We conducted manual data element mapping to identify overlaps between NACC and ADNI. We first did some pre-processing on the data dictionaries. In NACC’s data dictionaries, the attribute form of the data element is stored using short names (e.g., “a1”, “a2”, “b6”). We converted the short names to their full names provided on NACC’s website for data element mapping. For example, form “a1” has a full name of “Subject Demographics”. In ADNI’s data dictionary, for some imaging-related data elements, words in phrases describing brain regions are concatenated without spaces. We pre-processed such cases and added spaces between the concatenated words. For example, data element “Cortical Thickness Average of LeftIsthmusCingulate” in ADNI after pre-processing is “Cortical Thickness Average of Left Isthmus Cingulate”. The manual data element mapping were initially performed by XH (expertise in biomedical informatics) and further reviewed by LC and CT (with expertise in biomedical data science and ontology) as well as PES (clinical expert in AD). Disagreements were resolved through discussion.

A unique challenge in exploring data in multiple heterogeneous data sources is to address the coding inconsistency issue, which involves the detection and harmonization of inconsistencies among the disparate permissible values (or value domains) for the same data element  [17]. Such inconsistencies occur frequently for numerical and categorical variables.
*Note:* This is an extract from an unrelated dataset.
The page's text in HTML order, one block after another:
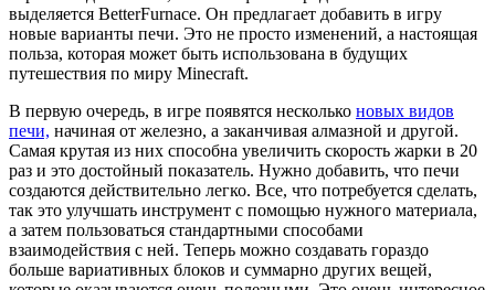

For example, the permissible values of concept “Banked postmortem CSF” is inconsistent between NACC and ADNI. Table 3 shows how we handle the harmonization of the inconsistency for this data element. For the inconsistency of numerical concepts such as “Years of education” has a range of “0 - 36” in NACC and “0 - 20” in ADNI. We always kept the wider range, which is “0 - 36” in this case. To ensure accurate results for data exploration, we manually harmonized such heterogeneity.

Table 3 Harmonizing coding inconsistencies for data element “Banked postmortem CSF

We further pre-processed the study data to address other types of inconsistencies before importing them to the database of the cross-cohort query system. For instance, concept “Segmented right hippocampus volume (cc)” in NACC uses unit “cc” but ADNI uses unit “mm3”. Since 1 cc = 1000 mm3, all data points of this data element in ADNI were divided by 1000. Also, for data element “Average number of packs smoked per day”, in NACC it has a categorical data type with permissible values “0 = No reported cigarette use; 1 = 1 cigarette to less than \(\frac{\mathit{1}}{\mathit{2}}\)  pack; 2 = \(\frac{\mathit{1}}{\mathit{2}}\)  pack to less than 1 pack; 3 = 1 pack to 1\(\frac{\mathit{1}}{\mathit{2}}\)  packs; 4 = 1\(\frac{\mathit{1}}{\mathit{2}}\)  packs to 2 packs; 5 = More than two packs; 8 = Not applicable; 9 = Unknown; - 4 = Not available”, while in ADNI it has a numerical data type with a range of 0 to 10. We grouped the numeric values of this data element in ADNI according to NACC’s categories and stored the categorical results as a new column in the study data.

ADEO construction

We used the Protege OWL editor (Version 5.5.0) [25] and Owlready2 [26] for building ADEO. Owlready2 is a Python package for manipulating ontologies in the format of Web Ontology Language (OWL). It not only provides the functionality of loading, modifying, and saving ontologies, but also supports reasoning via HermiT [26]. Owlready2 allows a transparent access to OWL ontologies. We used the “types”, which is a Python module to create classes and subclasses dynamically. Subclasses can be created by inheriting an ontology class. Multiple inheritance is also supported.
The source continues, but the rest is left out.